Senior Director Bristol Myers Squibb, United States
Disclosure(s):
Alexander Ratushny: No relevant disclosure to display
Objectives The objective of this study is to develop a multiple myeloma (MM) quantitative systems pharmacology (QSP) model that characterizes the disease's pathophysiology and predicts patient responses to therapies of interest. The model’s utility extends to enabling virtual clinical studies and facilitating recommended Phase 2 dosing (RP2D) decisions for clinical studies of chimeric antigen receptor (CAR) T cell therapies in MM.
Methods We developed a QSP disease platform model of MM, which recapitulates disease states while integrating the dynamic interplay of various cell types, cytokines, and therapeutic interventions [1]. The model was expanded to incorporate BCMA- and GPRC5D-targeted CAR T cell therapies, integrating different mechanisms for CAR T expansion and efficacy. It delineates CAR T cell subset dynamics, the influence of target antigen (Ag) expression, and the formation of CAR:Ag receptor complexes.
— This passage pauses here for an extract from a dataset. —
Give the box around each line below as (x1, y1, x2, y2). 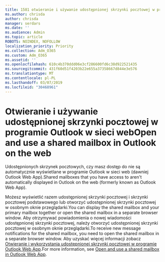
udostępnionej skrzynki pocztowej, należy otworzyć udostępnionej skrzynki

Furthermore, it considers the effects of lymphodepletion on the availability of mitogenic cytokines. The model also incorporates CAR T therapy-induced cytokine production as a safety signal to indicate stopping criteria during the escalation of CAR T therapy doses.
Results The developed QSP model mechanistically describes MM pathophysiology and predicts patient outcomes to multiple CAR T cell therapies. Here we present a use case for the GPRC5D-targeted CAR T cell therapy (BMS-986393) where the model facilitated the RP2D dosing decision. The model was informed with pre-clinical data and fit to cellular kinetics data, tumor associated biomarkers, and endpoints from the GPRC5D CAR T trial. The therapy dose response was calibrated by fitting to the pre-infused CAR T drug product, immune cell profiling, CAR T cell PK, biomarker, cytokine, and clinical outcome data from other CAR T therapy trials; initial results were also included from the ongoing GPRC5D trial (CC-95266-MM-001). Cytokine risk was assessed by calibrating in vitro cytokine induction experiments and in vivo cytokine spikes post-infusion. These results include ORR and the best overall response (BOR), transient cytokine induction, and serum free light chain (sFLC) and serum monoclonal (M) protein changes in select cohorts. Clinical outcome data withheld for validation of the model’s prediction included several dose cohorts from the CC-95266-MM-001 trial. The GPRC5D CAR T therapy efficacy was predicted to increase until reaching saturation at a certain CAR T cell therapy dose. Cytokine-related risks continue to increase above this dose, suggesting that the RP2D CAR T cell dose maximizes efficacy while mitigating undesired cytokine induction.
Conclusions The developed QSP model enables virtual screening of alternative regimens, assessing both efficacy and safety. It calibrates clinically relevant pathophysiology and drug mechanisms to various trial outcomes. Furthermore, it provides a platform for virtual clinical trials for CAR T cell therapies and their combinations.
Citations: [1] Anderson et al. "Optimizing clinical dose and scheduling for multiple myeloma therapies and combinations using a QSP model". ACoP14 November 5-8, 2023, National Harbor, MD.